Have at it, my friends. And if anyone has a good story about irons and rat poop, bring it on.

Thursday, January 27, 2011

Pre-wash or rat poop?

I am on my last nerve here, folks. On top of the stomach viruses and flu, the kids now have strep and bronchitis, and their horrible coughs have kept me awake every night for days. Last night would have been the first night that I had even a chance of sleeping for more than 10 minutes at a stretch, except as soon as I got the girls settled in bed, the power went out, due to a wet, heavy snow.

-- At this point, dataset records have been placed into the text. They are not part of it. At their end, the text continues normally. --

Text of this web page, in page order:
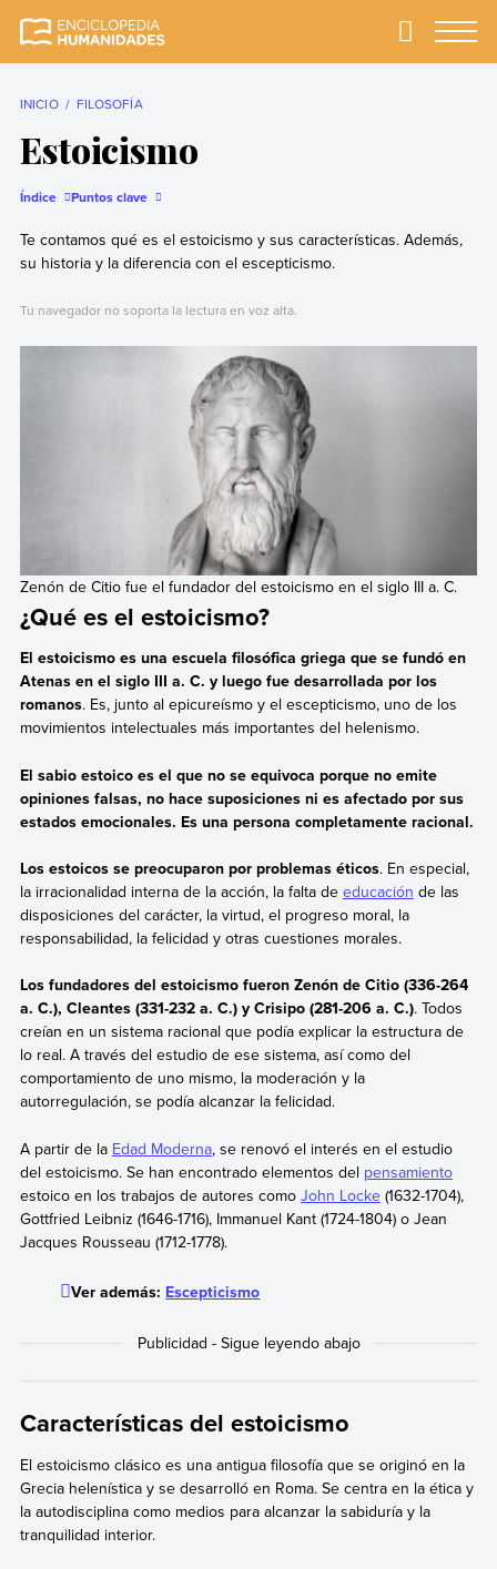
completa y más
Primary
INICIO FILOSOFÍA
Estoicismo
Índice Puntos clave
Te contamos qué es el estoicismo y sus características. Además,
su historia y la diferencia con el escepticismo.
Tu navegador no soporta la lectura en voz alta.
Zenón de Citio fue el fundador del estoicismo en el siglo III a. C.
¿Qué es el estoicismo?
El estoicismo es una escuela filosófica griega que se fundó en
Atenas en el siglo III a. C. y luego fue desarrollada por los
romanos. Es, junto al epicureísmo y el escepticismo, uno de los
movimientos intelectuales más importantes del helenismo.
El sabio estoico es el que no se equivoca porque no emite
opiniones falsas, no hace suposiciones ni es afectado por sus
estados emocionales. Es una persona completamente racional.
Los estoicos se preocuparon por problemas éticos. En especial,
la irracionalidad interna de la acción, la falta de educación de las
disposiciones del carácter, la virtud, el progreso moral, la
responsabilidad, la felicidad y otras cuestiones morales.
Los fundadores del estoicismo fueron Zenón de Citio (336-264
a. C.), Cleantes (331-232 a. C.) y Crisipo (281-206 a. C.). Todos
creían en un sistema racional que podía explicar la estructura de
lo real. A través del estudio de ese sistema, así como del
comportamiento de uno mismo, la moderación y la
autorregulación, se podía alcanzar la felicidad.
A partir de la Edad Moderna, se renovó el interés en el estudio
del estoicismo. Se han encontrado elementos del pensamiento
estoico en los trabajos de autores como John Locke(1632-1704),
Gottfried Leibniz (1646-1716), Immanuel Kant (1724-1804) o Jean
Jacques Rousseau (1712-1778).
Ver además: Escepticismo
Características del estoicismo
El estoicismo clásico es una antigua filosofía que se originó en la
Grecia helenística y se desarrolló en Roma. Se centra en la ética y
la autodisciplina como medios para alcanzar la sabiduría y la
tranquilidad interior.
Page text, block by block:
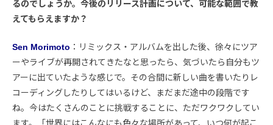
るのでしょうか。今後のリリース計画について、可能な範囲で教
えてもらえますか？
Sen Morimoto ：リミックス・アルバムを出した後、徐々にツア
ーやライブが再開されてきたなと思ったら、気づいたら自分もツ
アーに出ていたような感じで。その合間に新しい曲を書いたりレ
コーディングしたりしてはいるけど、まだまだ途中の段階です
ね。今はたくさんのことに挑戦することに、ただワクワクしてい
ます。「世界にはこんなにも色々な場所があって、いつ何が起こ
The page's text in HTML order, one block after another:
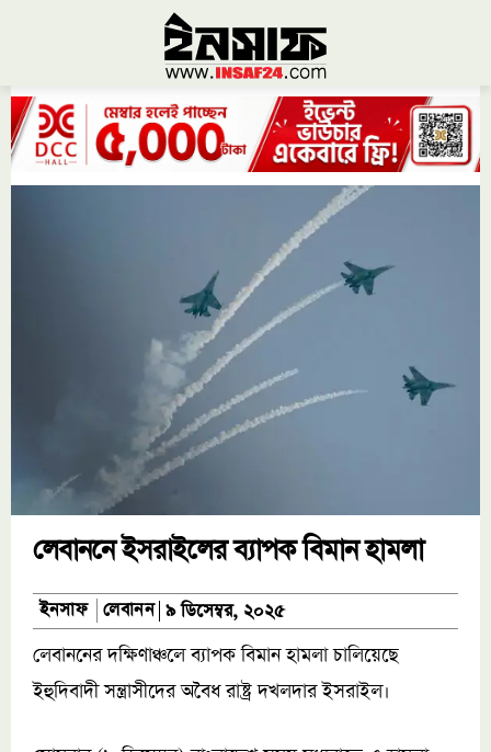
লেবাননে ইসরাইলের ব্যাপক বিমান হামলা
ইনসাফ লেবানন ৯ ডিসেম্বর, ২০২৫
লেবাননের দক্ষিণাঞ্চলে ব্যাপক বিমান হামলা চালিয়েছে
ইহুদিবাদী সন্ত্রাসীদের অবৈধ রাষ্ট্র দখলদার ইসরাইল।
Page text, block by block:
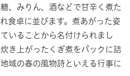
、みりん、酒などで甘辛く煮た
食卓に並びます。煮あがった姿
いることから名付けられまし
き上がったくぎ煮をパックに詰
域の春の風物詩といえる行事に
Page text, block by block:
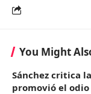
You Might
Sánchez critica
promovió el
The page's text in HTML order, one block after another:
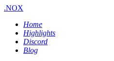
.NOX
Home
Highlights
Discord
Blog
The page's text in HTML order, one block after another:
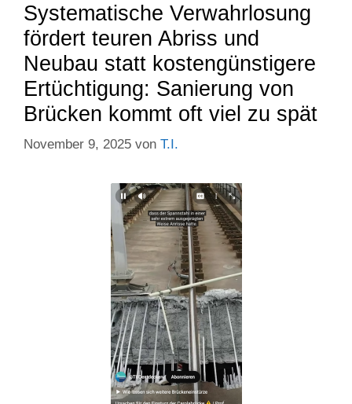
Systematische Verwahrlosung
fördert teuren Abriss und
Neubau statt kostengünstigere
Ertüchtigung: Sanierung von
Brücken kommt oft viel zu spät
November 9, 2025 von T.I.
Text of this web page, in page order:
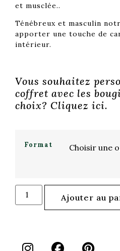
et musclée..
Ténébreux et masculin
apporter une touche de
intérieur.
Vous souhaitez
coffret avec les
choix? Cliquez ici.
Format
Ajouter au

We don't have a fireplace, so all we could do was pile on the quilts (and hasn't that turned out to be a useful hobby?) and hunker down for the night. But I couldn't stay asleep in the cold and am yet again short on sleep and long on wanting to hurl myself off a bridge.

We have close friends who live nearby who have power so we are staying at their place until we are electrified once again, but of course their house is FREEZING, even with the heat on. So I am trying to keep warm with the heat from their laptop and any alcoholic beverages I can rustle up.

So, why don't you keep me occupied and answer the next question, one already posted on Facebook: do you pre-wash your fabric or not and why? And Debra, if you would be so kind as to tell our non-Facebook friends about the RAT POOP, I'd be obliged. I think you need to freak out as many people as possible, as a public service. And that little tidbit, by the way, is TOTALLY going in the article.

Tuesday, January 25, 2011

Let me have it (answers, not a pot roast)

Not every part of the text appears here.